The invention relates to accelerometers. More particularly, the invention relates to accelerometer calibrators.
A Super Shaker (FIG. 1) is a dual coil, vibration generator, used for accelerometer calibration, configured to operate in the horizontal direction. A description of the Super Shaker appears in B. F. Payne and G. B. Booth, “The NIST Super Shaker Project,” Proc. Metrologie 95, Nimes, France, pp. 296-301, (Oct. 16-19, 1995). The generator has a central longitudinal axis 500. The moving element 20 is held for axial movement relative to a fixed/stationary member by means of a first pair of flexures 22A and a second pair of flexures 22B. The moving element 20 includes a structural member 24 extending from a first (left in the illustration) rim 26A to a second rim 26B. Near the first rim 26A, the structural member 24 carries a first coil 28A. Near the second rim 26B, the structural member carries a second coil 28B. The fixed/stationary member includes first and second magnets 30A and 30B respectively cooperating with the coils 28A and 28B. Each exemplary magnet includes an inner pole 32 and an outer pole 34. Exemplary magnets are formed with an iron core and a permanent magnet stack. Other configurations, including electromagnets, are possible.
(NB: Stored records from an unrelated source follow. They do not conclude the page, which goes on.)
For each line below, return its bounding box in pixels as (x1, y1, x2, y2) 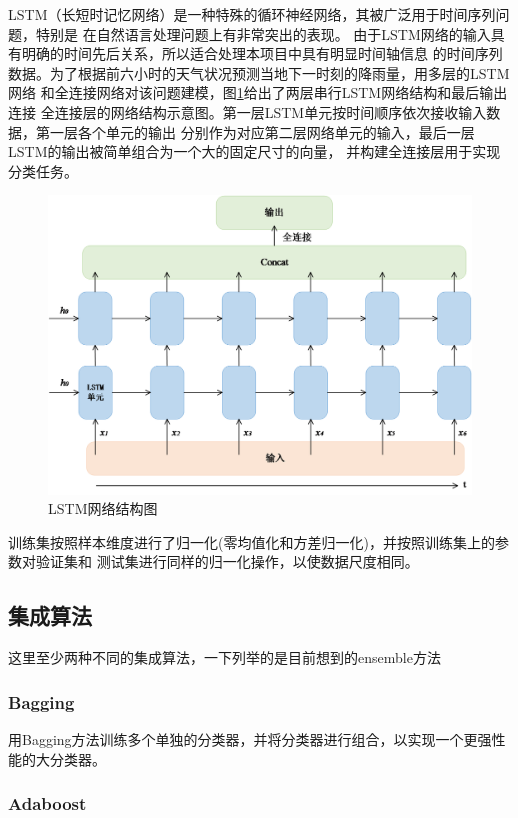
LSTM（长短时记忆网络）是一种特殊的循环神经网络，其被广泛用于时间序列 (8, 4, 496, 24)
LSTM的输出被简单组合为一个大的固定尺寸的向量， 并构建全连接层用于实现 (8, 141, 501, 162)
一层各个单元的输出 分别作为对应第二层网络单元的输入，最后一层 (49, 121, 475, 142)
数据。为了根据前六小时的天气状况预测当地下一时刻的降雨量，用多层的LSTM (8, 62, 510, 83)
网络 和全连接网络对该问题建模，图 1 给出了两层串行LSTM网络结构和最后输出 (8, 82, 508, 103)
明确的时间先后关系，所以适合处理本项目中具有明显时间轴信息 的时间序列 (21, 43, 503, 64)
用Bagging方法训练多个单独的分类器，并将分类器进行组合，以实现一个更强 (8, 729, 492, 750)
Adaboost (8, 791, 87, 816)

Conical specimen mounting tables 34A and 34B are placed at the ends of deep central cavities 36A and 36B allows the mounting of accelerometers 40 and calibration devices close to one-another.
The moving element is driven by currents in the coils on the two ends provided by a low distortion audio amplifier, similar to amplifiers commonly used to drive loudspeakers used to reproduce music. In an exemplary coupling, the leads for one of the coils pass along the respective flexures of one flexure pair while the leads for the other pass along the flexures of the other flexure pair. Leads for the accelerometer may similarly pass to the associated accelerometer electronics (not shown). To generate the maximum vibratory force, the coils are connected in series, so that the total vibratory force is the sum of the vibratory forces generated at the two ends. They may also be used one-at-a-time. The primary use of the Super Shaker, for calibration, to date, has been the frequency range 5 Hz to 10,000 Hz, with occasional use to 15,000 Hz. Calibrations are commonly made in either of two generic ways, by Reciprocity, where the magnitude of the mass of a weight/mass 42 is changed, and the calibration calculated from the difference in acceleration for known differences in mass. This may involve a series of specific masses at each of a series of specific frequencies across the calibration range to provide a frequency-dependent calibration (correction) factor. Exemplary frequencies may start at the bottom of the range and increase from one to the next by a given percentage (e.g., 50%).
Alternatively, Interferometry is used, where the mass 42 is replaced by a mirror, on which an axial beam of known frequency is reflected, and the calibration calculated from the interference of the input beam and the reflected beam as measured by a photocell. Specifically, for each of the series of frequencies, the doppler effect is used to measure displacement/velocity/acceleration which is compared to the accelerometer output to provide a frequency-dependent calibration. A reference acceleration may be chosen based upon the accelerometer specification and calibrator performance. For example a 2 g reference acceleration may be sufficiently within the accelerometer envelope to generate a useful signal while not being so high as to cause problems generating the acceleration (e.g., calibrator heating that effects accuracy, etc.). The particular model of acceleration may have a known nominal characteristic relation between acceleration and accelerometer output. The calibration is required to correct for variations particular to the individual accelerometer specimen. An oscillator is used to provide a small voltage oscillating signal at the desired frequency. The amplifier is then adjusted to provide an output current at a level where the accelerometer output corresponds at least approximately to the reference acceleration in view of the nominal characteristic. The measured acceleration is compared to the output to generate the calibration.
Like reference numbers and designations in the various drawings indicate like elements.